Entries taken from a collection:
-------------------------

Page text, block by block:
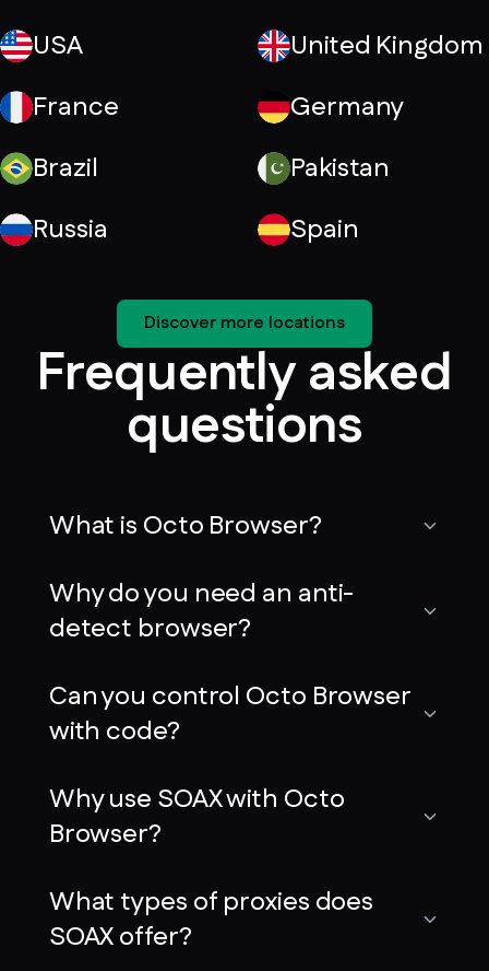
USA
United Kingdom
France
Germany
Brazil
Pakistan
Russia
Spain
Discover more locations
Frequently asked
questions
What is Octo Browser?
Why do you need an anti-
detect browser?
Can you control Octo Browser
with code?
Why use SOAX with Octo
Browser?
What types of proxies does
SOAX offer?
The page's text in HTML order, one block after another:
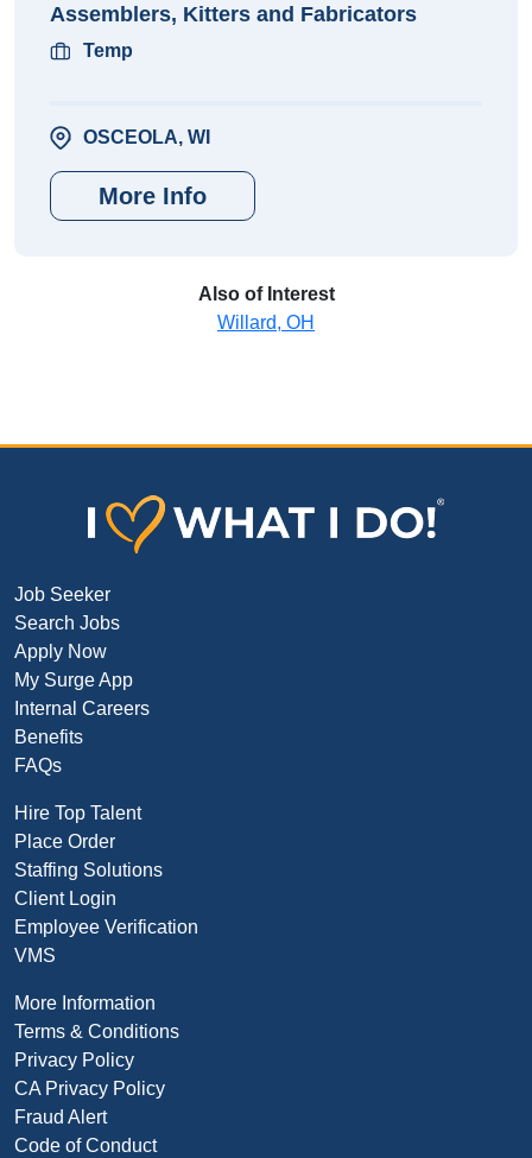
Assemblers, Kitters and Fabricators
Temp
OSCEOLA, WI
More Info
Also of Interest
Willard, OH
Job Seeker
Search Jobs
Apply Now
My Surge App
Internal Careers
Benefits
FAQs
Hire Top Talent
Place Order
Staffing Solutions
Client Login
Employee Verification
VMS
More Information
Terms & Conditions
Privacy Policy
CA Privacy Policy
Fraud Alert
Code of Conduct
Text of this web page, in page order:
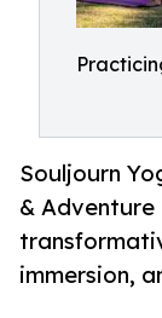
Souljourn
&
immersion,
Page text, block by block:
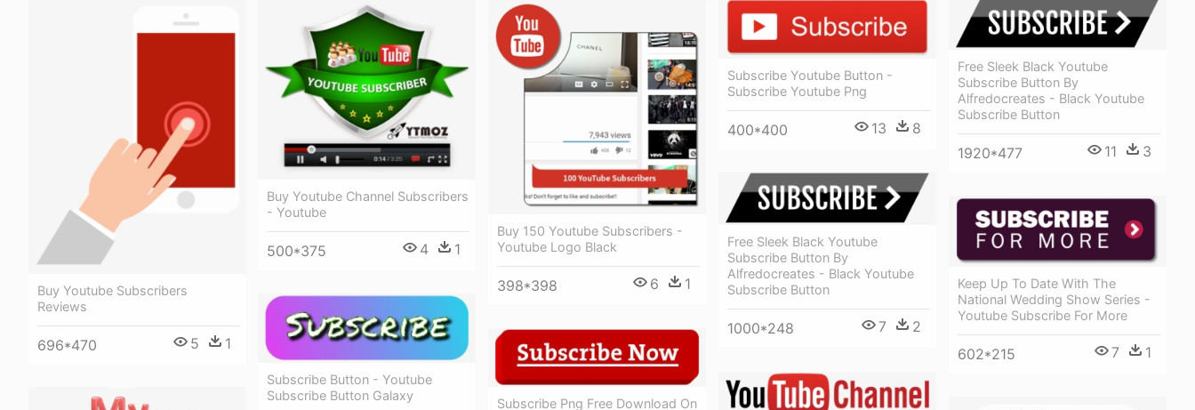
Buy Youtube Subscribers
Reviews
696*470 5 1
Buy Youtube Channel Subscribers
- Youtube
500*375 4 1
Buy 150 Youtube Subscribers -
Youtube Logo Black
398*398 6 1
Subscribe Youtube Button -
Subscribe Youtube Png
400*400 13 8
Free Sleek Black Youtube
Subscribe Button By
Alfredocreates - Black Youtube
Subscribe Button
1920*477 11 3
Free Sleek Black Youtube
Subscribe Button By
Alfredocreates - Black Youtube
Subscribe Button
1000*248 7 2
Keep Up To Date With The
National Wedding Show Series -
Youtube Subscribe For More
602*215 7 1
Subscribe Button - Youtube
Subscribe Button Galaxy
Subscribe Png Free Download On
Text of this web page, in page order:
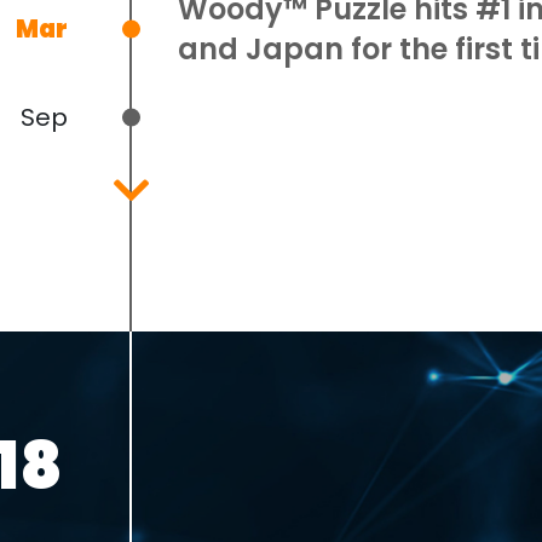
Woody™ Puzzle hits #1
and Japan for the first
Mar
Sep
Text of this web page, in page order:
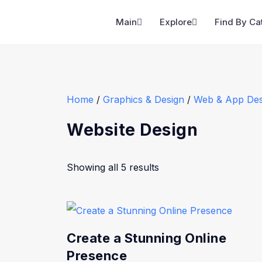
Main Explore Find By
Home / Graphics & Design / Web & App
Website Design
Showing all 5 results
Create a Stunning Online
Presence
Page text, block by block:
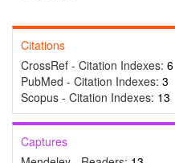
Citations
CrossRef - Citation Indexes: 6
PubMed - Citation Indexes: 3
Scopus - Citation Indexes: 13
Captures
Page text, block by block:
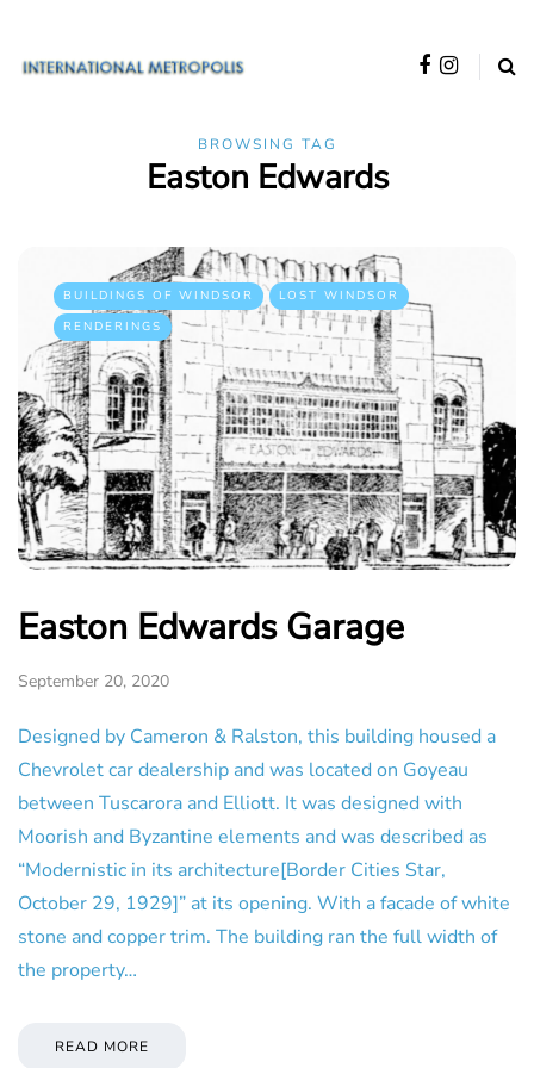
BROWSING TAG
Easton Edwards
BUILDINGS OF WINDSOR
LOST WINDSOR
RENDERINGS
Easton Edwards Garage
September 20, 2020
Designed by Cameron & Ralston, this building housed a
Chevrolet car dealership and was located on Goyeau
between Tuscarora and Elliott. It was designed with
Moorish and Byzantine elements and was described as
“Modernistic in its architecture[Border Cities Star,
October 29, 1929]” at its opening. With a facade of white
stone and copper trim. The building ran the full width of
the property…
READ MORE
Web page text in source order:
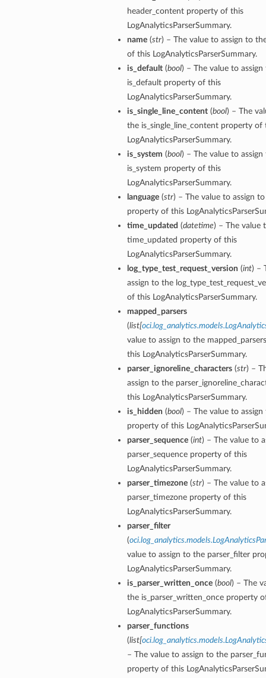
header_content property of this
LogAnalyticsParserSummary.
name(str) – The value to assign to
of this LogAnalyticsParserSummary.
is_default(bool) – The value to
is_default property of this
LogAnalyticsParserSummary.
is_single_line_content(bool) – The
the is_single_line_content property of
LogAnalyticsParserSummary.
is_system (bool) – The value to
is_system property of this
LogAnalyticsParserSummary.
language(str) – The value to assign
property of this
time_updated (datetime) – The value
time_updated property of this
LogAnalyticsParserSummary.
log_type_test_request_version (int) –
assign to the
of this LogAnalyticsParserSummary.
mapped_parsers
(list[
value to assign to the
this LogAnalyticsParserSummary.
parser_ignoreline_characters(str) –
assign to the
this LogAnalyticsParserSummary.
is_hidden (bool) – The value to
property of this
parser_sequence(int) – The value to
parser_sequence property of this
LogAnalyticsParserSummary.
parser_timezone(str) – The value to
parser_timezone property of this
LogAnalyticsParserSummary.
parser_filter
(
value to assign to the parser_filter
LogAnalyticsParserSummary.
is_parser_written_once(bool) – The
the is_parser_written_once property
LogAnalyticsParserSummary.
parser_functions
(list[
– The value to assign to the
property of this
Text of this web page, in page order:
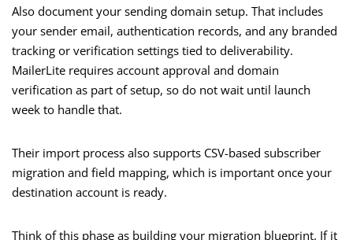
Also document your sending domain setup. That includes
your sender email, authentication records, and any branded
tracking or verification settings tied to deliverability.
MailerLite requires account approval and domain
verification as part of setup, so do not wait until launch
week to handle that.
Their import process also supports CSV-based subscriber
migration and field mapping, which is important once your
destination account is ready.
Think of this phase as building your migration blueprint. If it
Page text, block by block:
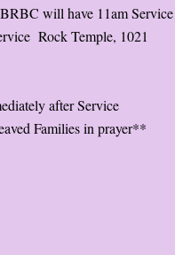
will have 11am Service
Rock Temple, 1021
after Service
Families in prayer**
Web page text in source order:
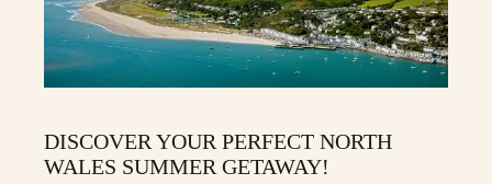
DISCOVER YOUR PERFECT NORTH
WALES SUMMER GETAWAY!
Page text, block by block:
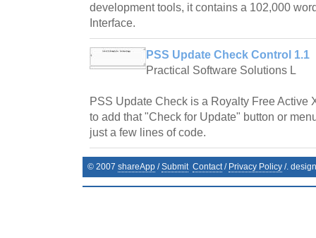
development tools, it contains a 102,000
Interface.
PSS Update Check Control 1.1
Practical Software Solutions L
PSS Update Check is a Royalty Free Active
to add that "Check for Update" button or
just a few lines of code.
© 2007 shareApp /Submit Contact/ Privacy Policy /.
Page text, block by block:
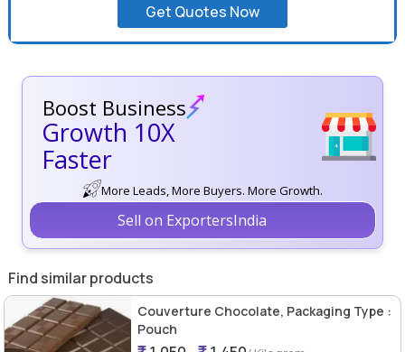
Get Quotes Now
Boost Business
Growth 10X
Faster
More Leads, More Buyers. More Growth.
Sell on ExportersIndia
Find similar products
Couverture Chocolate, Packaging Type :
Pouch
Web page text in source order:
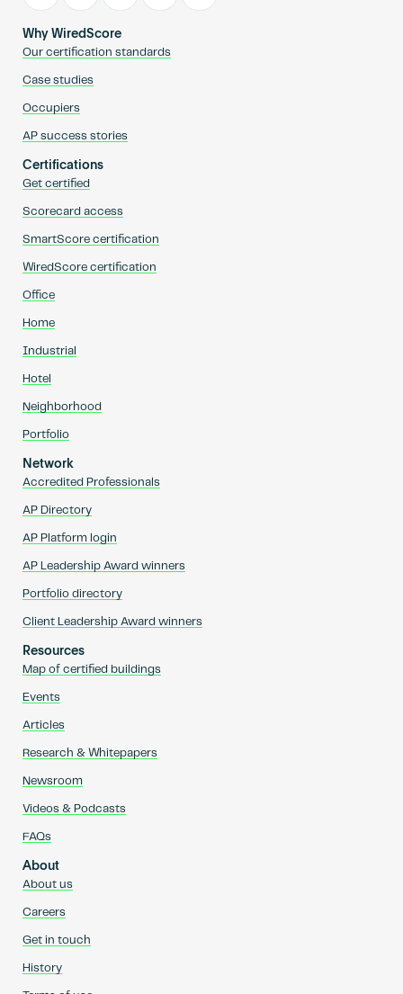
Why WiredScore
Our certification standards
Case studies
Occupiers
AP success stories
Certifications
Get certified
Scorecard access
SmartScore certification
WiredScore certification
Office
Home
Industrial
Hotel
Neighborhood
Portfolio
Network
Accredited Professionals
AP Directory
AP Platform login
AP Leadership Award winners
Portfolio directory
Client Leadership Award winners
Resources
Map of certified buildings
Events
Articles
Research & Whitepapers
Newsroom
Videos & Podcasts
FAQs
About
About us
Careers
Get in touch
History
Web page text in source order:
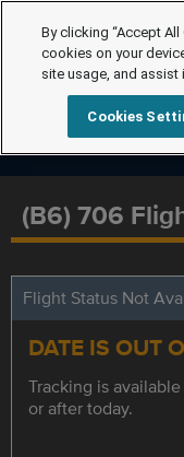
(B6) 706
Flight Status Not
DATE IS OUT
Tracking is
or after today.
By clicking “Accept
cookies on your
site usage, and
Cookies
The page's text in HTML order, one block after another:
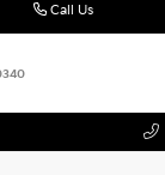
Call Us
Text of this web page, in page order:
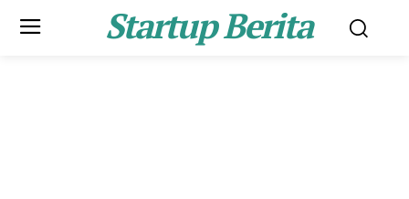
Startup Berita
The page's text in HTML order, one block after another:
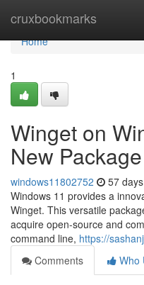
cruxbookmarks
Home
Home
1
Winget on
New
windows11802752 57
Windows 11 provides a
Winget. This versatile
acquire open-source and
command line, https://
Comments
Who
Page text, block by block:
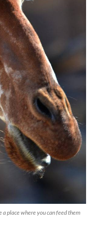
place where you can feed them

-------------------------

> **REQUIREMENT**
With "certified" as the search string, filter the records and return each line that has it.

> **TASK RESULT**
Get certified
Map of certified buildings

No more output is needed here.